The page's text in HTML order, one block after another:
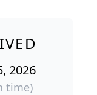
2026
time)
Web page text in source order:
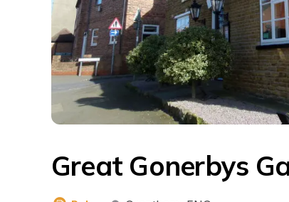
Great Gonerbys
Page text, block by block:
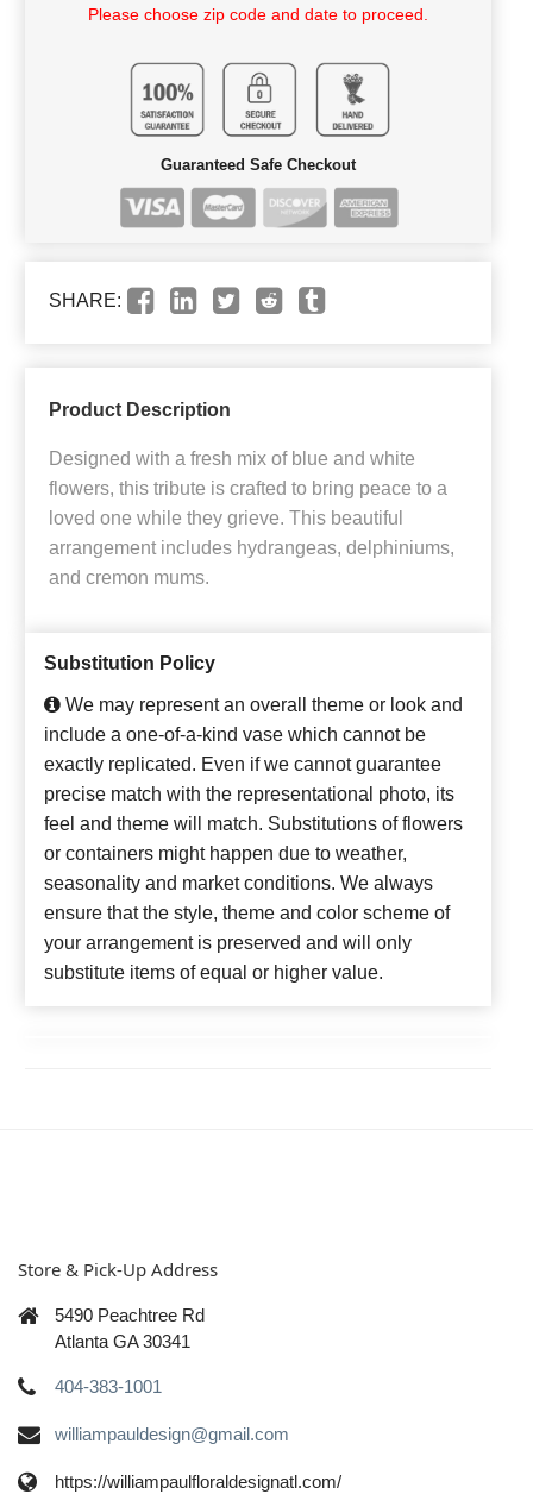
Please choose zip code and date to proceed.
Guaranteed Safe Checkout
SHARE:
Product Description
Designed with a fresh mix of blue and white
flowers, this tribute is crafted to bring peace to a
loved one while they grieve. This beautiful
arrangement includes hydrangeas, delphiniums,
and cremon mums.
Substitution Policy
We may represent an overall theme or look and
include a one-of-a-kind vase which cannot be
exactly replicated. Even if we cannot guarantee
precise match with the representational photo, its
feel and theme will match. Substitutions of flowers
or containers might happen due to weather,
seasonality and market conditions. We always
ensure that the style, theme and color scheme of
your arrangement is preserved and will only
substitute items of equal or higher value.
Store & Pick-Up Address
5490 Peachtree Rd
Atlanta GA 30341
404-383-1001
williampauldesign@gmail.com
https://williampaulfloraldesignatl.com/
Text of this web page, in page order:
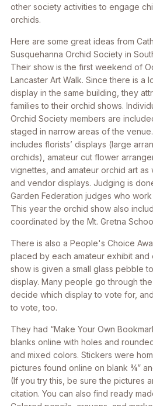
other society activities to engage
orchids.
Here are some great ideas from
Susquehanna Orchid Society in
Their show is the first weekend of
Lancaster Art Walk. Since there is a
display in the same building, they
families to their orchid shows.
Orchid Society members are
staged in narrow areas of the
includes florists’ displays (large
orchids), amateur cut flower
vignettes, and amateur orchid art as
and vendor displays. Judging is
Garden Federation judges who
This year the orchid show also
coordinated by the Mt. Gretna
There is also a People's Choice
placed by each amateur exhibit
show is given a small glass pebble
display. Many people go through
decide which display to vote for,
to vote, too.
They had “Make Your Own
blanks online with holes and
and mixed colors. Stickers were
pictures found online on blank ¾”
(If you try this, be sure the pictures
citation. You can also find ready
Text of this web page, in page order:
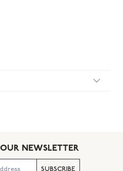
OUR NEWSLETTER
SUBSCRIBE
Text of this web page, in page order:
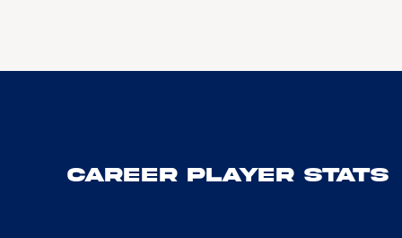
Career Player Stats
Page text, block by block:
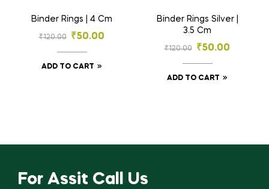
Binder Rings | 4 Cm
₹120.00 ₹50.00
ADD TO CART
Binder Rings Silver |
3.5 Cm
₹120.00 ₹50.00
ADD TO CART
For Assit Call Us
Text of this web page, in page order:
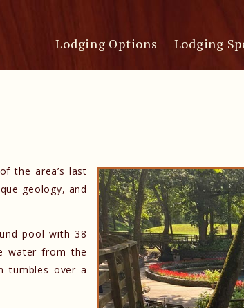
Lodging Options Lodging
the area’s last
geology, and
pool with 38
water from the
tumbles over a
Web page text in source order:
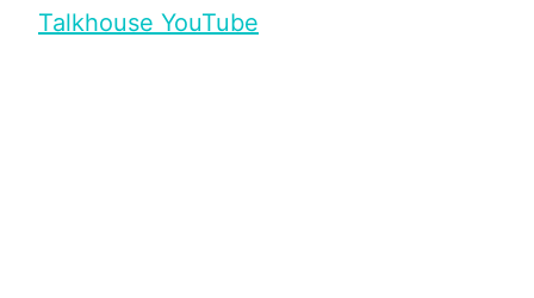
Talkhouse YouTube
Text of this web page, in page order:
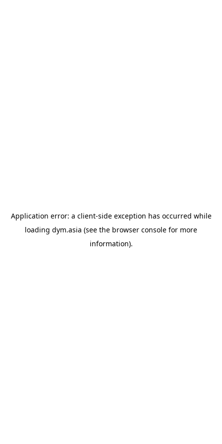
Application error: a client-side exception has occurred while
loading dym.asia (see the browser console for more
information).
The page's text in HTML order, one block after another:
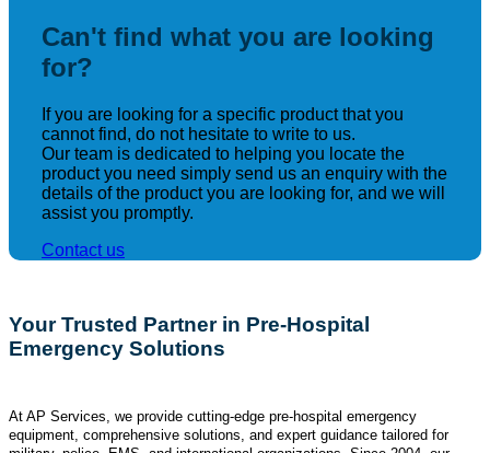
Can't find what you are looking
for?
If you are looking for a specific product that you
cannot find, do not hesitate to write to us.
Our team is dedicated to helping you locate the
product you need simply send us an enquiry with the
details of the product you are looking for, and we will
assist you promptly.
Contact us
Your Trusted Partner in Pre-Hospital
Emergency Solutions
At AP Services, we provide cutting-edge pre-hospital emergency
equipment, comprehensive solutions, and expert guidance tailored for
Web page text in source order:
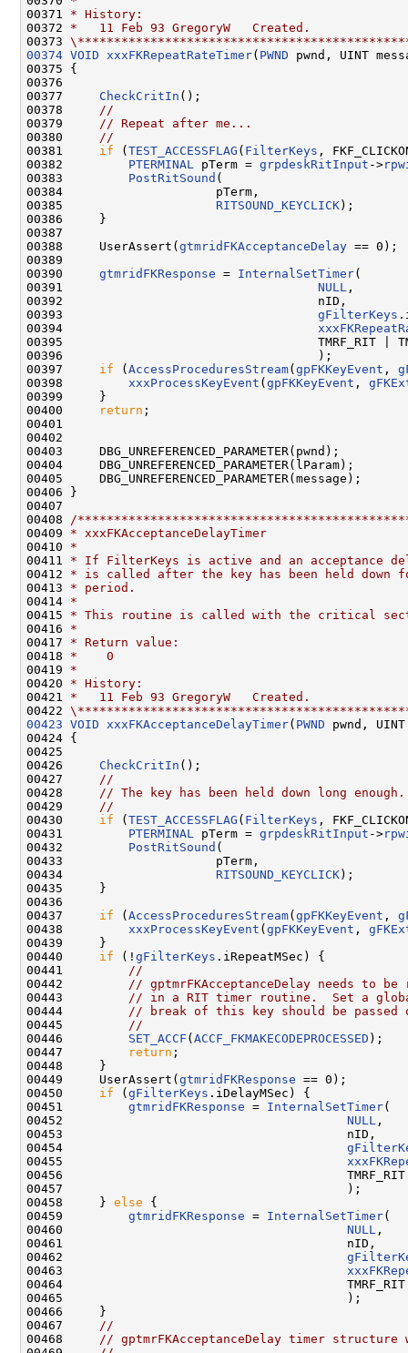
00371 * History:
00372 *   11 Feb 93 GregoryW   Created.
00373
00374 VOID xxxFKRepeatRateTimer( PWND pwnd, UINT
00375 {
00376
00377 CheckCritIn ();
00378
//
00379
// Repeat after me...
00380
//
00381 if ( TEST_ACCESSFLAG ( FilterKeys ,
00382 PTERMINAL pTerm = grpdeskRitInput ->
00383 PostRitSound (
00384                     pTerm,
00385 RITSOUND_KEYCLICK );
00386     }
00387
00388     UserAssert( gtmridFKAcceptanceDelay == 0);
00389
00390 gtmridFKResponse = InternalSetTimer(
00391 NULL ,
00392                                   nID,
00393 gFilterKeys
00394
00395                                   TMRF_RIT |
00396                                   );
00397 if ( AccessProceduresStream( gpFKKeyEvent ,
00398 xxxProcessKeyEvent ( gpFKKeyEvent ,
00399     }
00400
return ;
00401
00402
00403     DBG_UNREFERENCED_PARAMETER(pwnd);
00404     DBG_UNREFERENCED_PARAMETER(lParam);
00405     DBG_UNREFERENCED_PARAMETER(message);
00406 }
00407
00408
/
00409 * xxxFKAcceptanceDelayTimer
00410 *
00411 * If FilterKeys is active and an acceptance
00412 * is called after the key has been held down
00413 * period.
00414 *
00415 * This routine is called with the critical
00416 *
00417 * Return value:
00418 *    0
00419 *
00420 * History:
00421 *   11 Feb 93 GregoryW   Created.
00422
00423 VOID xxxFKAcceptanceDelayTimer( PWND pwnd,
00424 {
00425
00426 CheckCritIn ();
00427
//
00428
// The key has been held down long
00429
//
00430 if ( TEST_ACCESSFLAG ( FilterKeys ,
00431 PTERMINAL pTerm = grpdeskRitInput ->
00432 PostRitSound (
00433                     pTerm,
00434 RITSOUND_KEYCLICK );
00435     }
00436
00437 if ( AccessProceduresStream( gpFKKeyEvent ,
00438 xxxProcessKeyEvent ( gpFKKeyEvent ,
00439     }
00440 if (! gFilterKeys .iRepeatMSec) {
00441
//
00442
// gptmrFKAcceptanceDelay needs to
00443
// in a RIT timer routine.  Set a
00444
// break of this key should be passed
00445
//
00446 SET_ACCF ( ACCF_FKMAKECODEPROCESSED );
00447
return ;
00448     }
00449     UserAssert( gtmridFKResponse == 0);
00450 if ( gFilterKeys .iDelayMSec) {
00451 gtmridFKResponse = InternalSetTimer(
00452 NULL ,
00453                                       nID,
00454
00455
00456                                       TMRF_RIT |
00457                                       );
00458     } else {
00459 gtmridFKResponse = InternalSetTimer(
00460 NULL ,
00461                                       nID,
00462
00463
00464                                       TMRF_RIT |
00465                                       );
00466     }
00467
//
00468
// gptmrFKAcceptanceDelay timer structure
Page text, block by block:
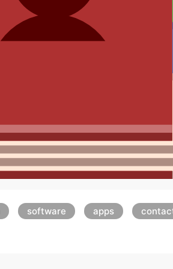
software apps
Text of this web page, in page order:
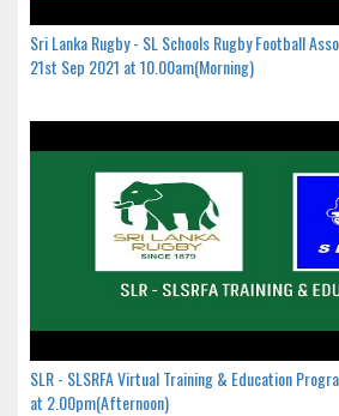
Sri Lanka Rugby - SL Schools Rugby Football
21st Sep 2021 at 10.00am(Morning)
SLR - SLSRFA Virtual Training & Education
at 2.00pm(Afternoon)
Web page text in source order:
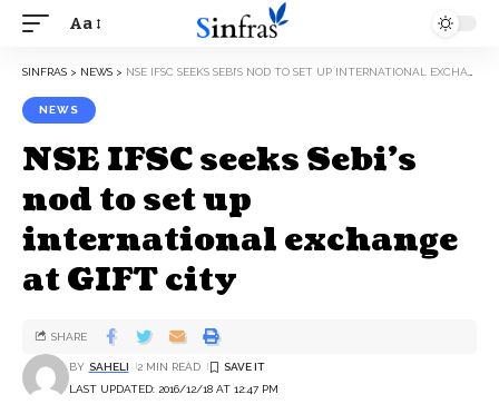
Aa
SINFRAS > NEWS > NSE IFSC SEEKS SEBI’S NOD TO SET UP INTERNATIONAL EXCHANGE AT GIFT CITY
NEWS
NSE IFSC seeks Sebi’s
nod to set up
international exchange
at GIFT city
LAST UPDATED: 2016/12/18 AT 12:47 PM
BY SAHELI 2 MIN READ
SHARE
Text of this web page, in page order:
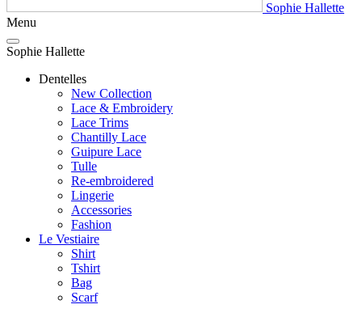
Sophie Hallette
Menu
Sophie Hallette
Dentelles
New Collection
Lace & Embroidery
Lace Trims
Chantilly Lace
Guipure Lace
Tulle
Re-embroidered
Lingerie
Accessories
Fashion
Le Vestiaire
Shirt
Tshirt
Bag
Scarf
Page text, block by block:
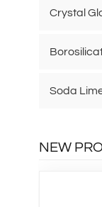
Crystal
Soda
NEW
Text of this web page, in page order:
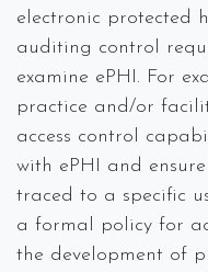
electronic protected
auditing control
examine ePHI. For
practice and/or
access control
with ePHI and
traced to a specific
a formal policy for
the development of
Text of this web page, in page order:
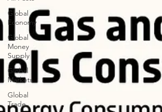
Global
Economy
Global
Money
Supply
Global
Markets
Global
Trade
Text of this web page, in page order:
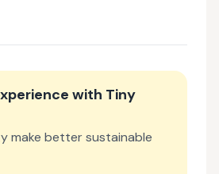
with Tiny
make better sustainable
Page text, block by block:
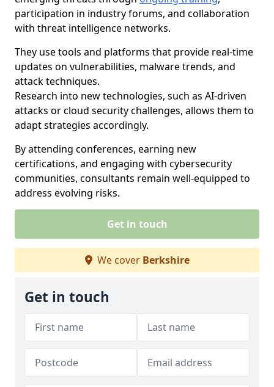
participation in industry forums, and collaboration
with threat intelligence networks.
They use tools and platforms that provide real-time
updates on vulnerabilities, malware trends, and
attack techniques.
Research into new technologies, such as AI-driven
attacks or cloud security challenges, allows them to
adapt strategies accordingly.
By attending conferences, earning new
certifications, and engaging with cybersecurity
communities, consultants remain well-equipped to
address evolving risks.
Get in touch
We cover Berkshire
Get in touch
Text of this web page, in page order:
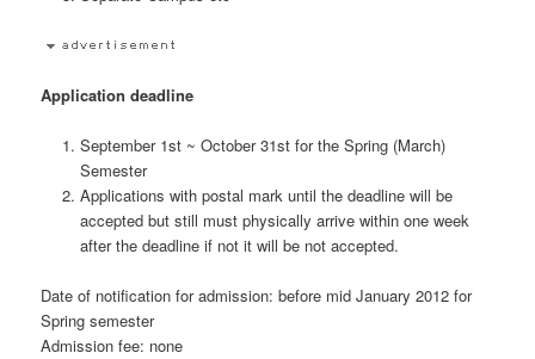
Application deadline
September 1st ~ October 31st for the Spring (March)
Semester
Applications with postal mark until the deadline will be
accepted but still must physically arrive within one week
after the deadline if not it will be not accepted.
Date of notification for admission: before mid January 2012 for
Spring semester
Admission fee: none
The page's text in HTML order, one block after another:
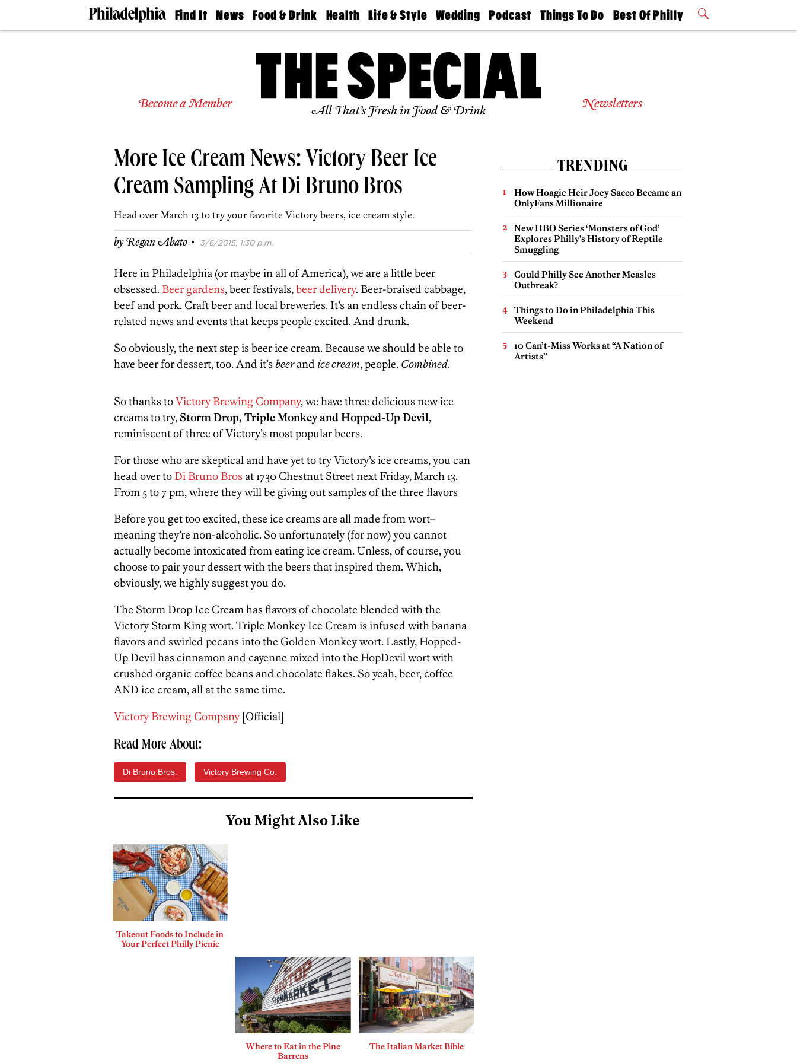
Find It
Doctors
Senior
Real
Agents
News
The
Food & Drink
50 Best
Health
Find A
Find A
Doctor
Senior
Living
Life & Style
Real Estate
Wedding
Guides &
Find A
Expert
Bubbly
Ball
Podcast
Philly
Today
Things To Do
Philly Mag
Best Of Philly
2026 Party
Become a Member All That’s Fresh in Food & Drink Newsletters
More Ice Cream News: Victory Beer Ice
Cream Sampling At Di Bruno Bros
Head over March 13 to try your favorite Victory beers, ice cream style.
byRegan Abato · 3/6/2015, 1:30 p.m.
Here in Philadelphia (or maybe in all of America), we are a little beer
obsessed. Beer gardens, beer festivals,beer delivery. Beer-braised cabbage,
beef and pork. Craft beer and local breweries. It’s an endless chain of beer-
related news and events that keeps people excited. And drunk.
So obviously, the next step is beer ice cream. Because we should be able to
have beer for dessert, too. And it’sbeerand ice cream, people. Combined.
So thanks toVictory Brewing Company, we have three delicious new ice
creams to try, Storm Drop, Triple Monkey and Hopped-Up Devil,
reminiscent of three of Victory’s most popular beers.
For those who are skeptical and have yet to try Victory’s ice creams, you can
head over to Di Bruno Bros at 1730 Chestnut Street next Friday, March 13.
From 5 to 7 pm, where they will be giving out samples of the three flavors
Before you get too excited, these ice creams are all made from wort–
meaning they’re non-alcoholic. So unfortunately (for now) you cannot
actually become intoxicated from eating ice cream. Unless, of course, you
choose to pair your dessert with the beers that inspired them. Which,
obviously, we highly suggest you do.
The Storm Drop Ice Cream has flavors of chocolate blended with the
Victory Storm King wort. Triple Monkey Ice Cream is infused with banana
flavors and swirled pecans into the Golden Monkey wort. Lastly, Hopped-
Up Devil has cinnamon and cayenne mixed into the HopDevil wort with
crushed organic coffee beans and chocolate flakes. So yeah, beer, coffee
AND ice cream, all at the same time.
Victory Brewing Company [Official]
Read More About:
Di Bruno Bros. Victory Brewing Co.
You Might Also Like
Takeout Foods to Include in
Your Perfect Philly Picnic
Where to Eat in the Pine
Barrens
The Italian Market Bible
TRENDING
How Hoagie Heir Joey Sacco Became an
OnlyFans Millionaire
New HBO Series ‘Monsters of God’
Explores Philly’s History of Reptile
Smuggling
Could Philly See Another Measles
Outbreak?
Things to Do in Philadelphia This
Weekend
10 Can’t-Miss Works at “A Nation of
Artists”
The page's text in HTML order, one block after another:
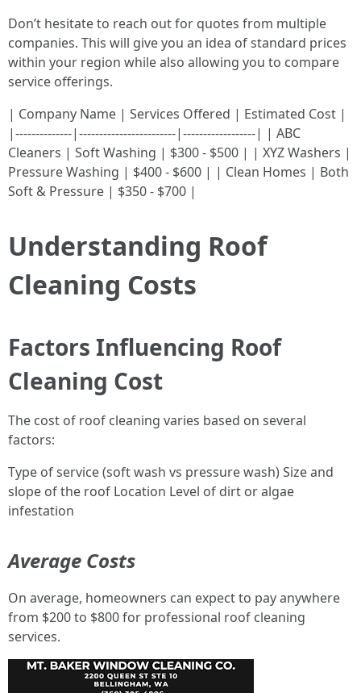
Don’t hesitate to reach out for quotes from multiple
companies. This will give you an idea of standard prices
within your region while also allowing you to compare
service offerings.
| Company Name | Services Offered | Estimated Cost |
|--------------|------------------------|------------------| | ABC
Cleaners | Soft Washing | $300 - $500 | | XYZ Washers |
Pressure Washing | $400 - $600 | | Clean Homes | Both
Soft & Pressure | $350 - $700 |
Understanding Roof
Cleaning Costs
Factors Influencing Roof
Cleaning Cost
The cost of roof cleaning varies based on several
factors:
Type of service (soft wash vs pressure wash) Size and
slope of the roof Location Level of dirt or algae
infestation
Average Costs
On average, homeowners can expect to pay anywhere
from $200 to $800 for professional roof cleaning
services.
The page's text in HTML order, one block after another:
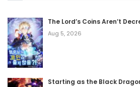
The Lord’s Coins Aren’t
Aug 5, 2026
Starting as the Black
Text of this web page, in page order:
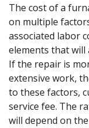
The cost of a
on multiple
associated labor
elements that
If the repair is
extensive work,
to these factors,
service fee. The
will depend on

____________________

> Task statement
Reproduce each line from the data that has "Created" in it.

> The answer
00372 *   11 Feb 93 GregoryW   Created.
00421 *   11 Feb 93 GregoryW   Created.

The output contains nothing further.